Sam Coyle frowned. “I reckon a year’s schoolin’s ’nough fer any gal. Hit’s a sight more’n I ever had,” he said surlily.

His neighbour gave a derisive laugh. “Can’t neither of us read or write no more’n if we war blind as bats. I hain’t any mind ter stand in the way of my chil’ren gettin’ larnin’, ’specially if hit ain’t costin’ me nothin’.”

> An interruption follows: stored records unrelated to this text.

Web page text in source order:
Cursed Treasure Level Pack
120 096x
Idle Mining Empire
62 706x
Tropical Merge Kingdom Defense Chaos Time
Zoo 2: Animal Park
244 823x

The thrust went home, as the speaker intended, for it was well known that Martin and Talitha had paid for their year at school by their own exertions. Also that Sam Coyle had taken little of the added burdens—during their absence—upon his own shoulders.

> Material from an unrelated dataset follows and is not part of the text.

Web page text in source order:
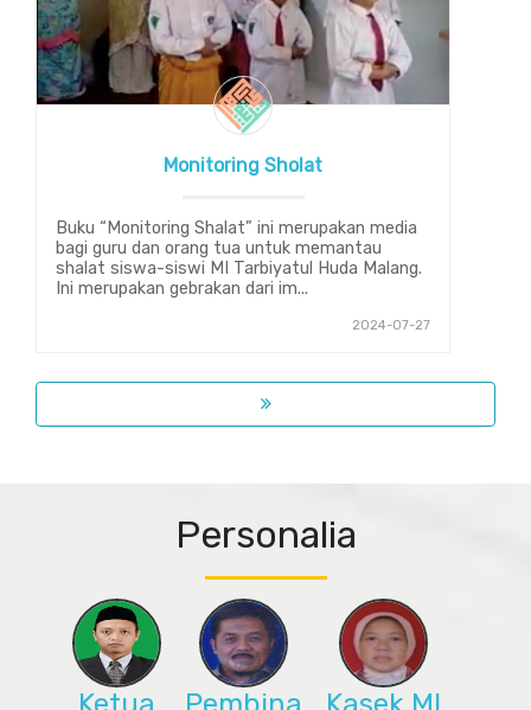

“Gincy would like it ever so much,” pursued Talitha, anxious to preserve peace. “She’d especially like the singing.”

“She would, I reckon,” agreed her father proudly. “Gincy has a purty ear for a tune, and I’m aimin’ ter give her a chanct if I didn’t hev one myself,” he said, rising to take his departure.

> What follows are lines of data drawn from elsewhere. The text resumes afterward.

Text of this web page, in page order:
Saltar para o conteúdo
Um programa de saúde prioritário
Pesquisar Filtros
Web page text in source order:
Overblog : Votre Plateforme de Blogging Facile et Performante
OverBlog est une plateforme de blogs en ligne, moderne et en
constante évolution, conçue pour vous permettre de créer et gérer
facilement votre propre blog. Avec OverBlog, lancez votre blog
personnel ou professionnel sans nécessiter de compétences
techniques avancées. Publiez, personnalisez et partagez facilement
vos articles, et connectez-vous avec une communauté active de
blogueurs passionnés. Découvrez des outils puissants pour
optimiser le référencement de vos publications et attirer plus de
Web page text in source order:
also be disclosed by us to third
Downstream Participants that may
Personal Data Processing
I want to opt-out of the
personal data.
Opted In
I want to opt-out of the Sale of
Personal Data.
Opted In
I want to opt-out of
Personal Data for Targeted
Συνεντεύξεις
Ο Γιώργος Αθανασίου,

Martin watched him disappear down the slope in silent astonishment. He had supposed Dan Gooch would be the last one to see the “needcessity of larnin’,” and here he was the champion of their cause against their own father.

Talitha was briskly clearing away the supper dishes when a couple mounted on one horse rode up to the door. “Howdy!” greeted Sam Coyle, lounging forward with a show of cordiality.

“Shad ’lowed he seen a gal and boy tromp-in’ ’cross the mounting this mornin’, and I sez hit wan’t nobody but Mart and Tally,” said the old woman, slipping cautiously to the ground.

“You war a true prophet fer once, Ann, but I’d be bound nobody’d known ’em anywhere else,” declared her brother.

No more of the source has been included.